El príncipe de la paz
Murió sin ganas de ganas de vivir. Hubiera preferido esperar el advenimiento -es el significado de Adviento; hoy, su primer domingo y el quinto aniversario del tránsito del cardenal Tarancón- anunciado de Jesús en este nuestro valle de lágrimas, que tener que partir él a su encuentro. Se sabía peregrino en camino hacia la patria definitiva -"que tarde, no tinc ni gens ni mica de pressa", me dijo al cumplir los ochenta-, creía que la vida no se acaba, se trasforma, pero poseía la virtud del sabio gozo de alentar. Y, eso, ya chocaba, en aquella negra España de grises horizontes. ¡Cómo no iban a quererlo llevar al paredón los oscuros aguiluchos imperiales!Con parejo placer fumaba caldo -cada ideal partido en dos y plegat como los nuestros- y episcopales puros montecristos; podría haber distinguido un langostino de Vinaròs de otro de Benicarló y no porque los devorara con asiduidad; no, lo digo como síntoma y parábola de su gran capacidad de encarnarse en el mundo y la gente, de ejercer la igualadora germanor sin renunciar a su altura espiritual y exquisitez cultural ni a la eminencia del príncipe, que, además lo era de la monarquía electiva más antigua del universo.

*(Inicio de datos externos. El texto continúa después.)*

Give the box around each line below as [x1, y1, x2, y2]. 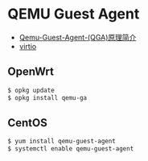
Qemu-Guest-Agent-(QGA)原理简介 [18, 32, 137, 42]
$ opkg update [7, 86, 55, 94]
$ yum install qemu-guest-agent [7, 138, 116, 146]
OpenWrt [7, 65, 54, 79]
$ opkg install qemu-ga [7, 93, 88, 101]
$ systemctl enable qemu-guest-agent [7, 145, 134, 153]
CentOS [7, 116, 47, 130]
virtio [18, 41, 37, 51]
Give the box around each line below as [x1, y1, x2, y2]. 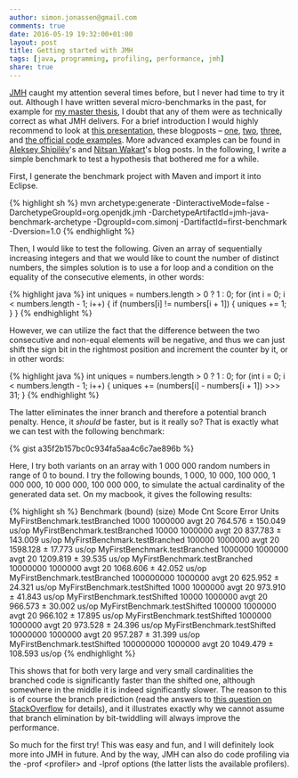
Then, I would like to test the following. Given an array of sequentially [9, 242, 262, 254]
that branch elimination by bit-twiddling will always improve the [9, 712, 241, 723]
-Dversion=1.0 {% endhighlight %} [9, 225, 135, 236]
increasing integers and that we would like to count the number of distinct [9, 252, 279, 263]
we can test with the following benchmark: [9, 425, 165, 437]
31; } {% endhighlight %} [9, 389, 100, 400]
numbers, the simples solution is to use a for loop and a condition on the [9, 262, 274, 273]
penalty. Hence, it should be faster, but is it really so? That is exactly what [9, 416, 279, 427]
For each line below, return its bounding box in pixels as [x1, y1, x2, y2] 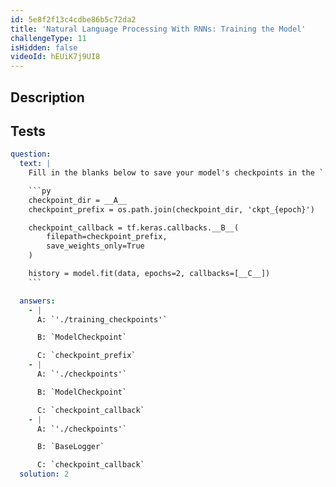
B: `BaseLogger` [36, 442, 105, 452]
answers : [19, 296, 56, 306]
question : [10, 149, 52, 160]
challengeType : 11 [10, 33, 87, 43]
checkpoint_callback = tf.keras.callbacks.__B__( [28, 222, 240, 233]
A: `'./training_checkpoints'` [36, 314, 168, 325]
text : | [19, 159, 52, 169]
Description [10, 89, 85, 106]
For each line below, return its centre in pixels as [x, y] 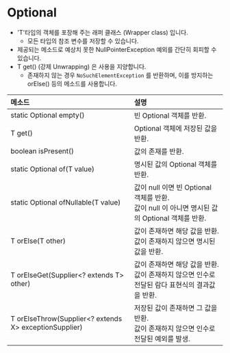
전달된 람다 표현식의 [164, 285]
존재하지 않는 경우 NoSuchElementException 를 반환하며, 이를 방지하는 [120, 75]
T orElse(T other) [38, 241]
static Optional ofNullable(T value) [66, 202]
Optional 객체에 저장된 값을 [176, 128]
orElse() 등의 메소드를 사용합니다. [72, 83]
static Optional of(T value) [52, 169]
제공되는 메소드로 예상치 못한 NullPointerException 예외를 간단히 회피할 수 [117, 49]
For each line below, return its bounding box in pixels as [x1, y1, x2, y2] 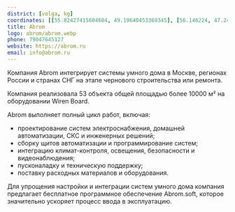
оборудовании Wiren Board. [7, 97, 90, 105]
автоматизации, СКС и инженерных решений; [17, 131, 155, 140]
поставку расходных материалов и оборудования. [17, 169, 169, 177]
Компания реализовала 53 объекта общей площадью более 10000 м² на [7, 89, 225, 98]
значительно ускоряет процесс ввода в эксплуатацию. [7, 197, 173, 205]
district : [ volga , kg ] [7, 10, 73, 17]
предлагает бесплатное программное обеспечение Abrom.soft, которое [7, 190, 224, 198]
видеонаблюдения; [17, 153, 76, 162]

Este hombre de acción -ya un xiquet sense atur-, valenciano ejerciente, vitalista, dialogante, conciliador, amante de la música, la cocina y la picadura sabut, creyente como Juan XXIII, buscador de la verdad como Pablo VI, vive en su testimonio y decisivo trabajo: desmontó el nacional-catolicismo -obispos talibanes ahora lo remontan- y al impedir el clericalismo, destruyó el anticlericalismo. La transición sin él, un drama. Cualquier otro estado no mezquino hubiera distinguido con los máximos honores civiles al cardenal de la reconciliación, a príncipe de la paz, mossén Vicent, para los amigos.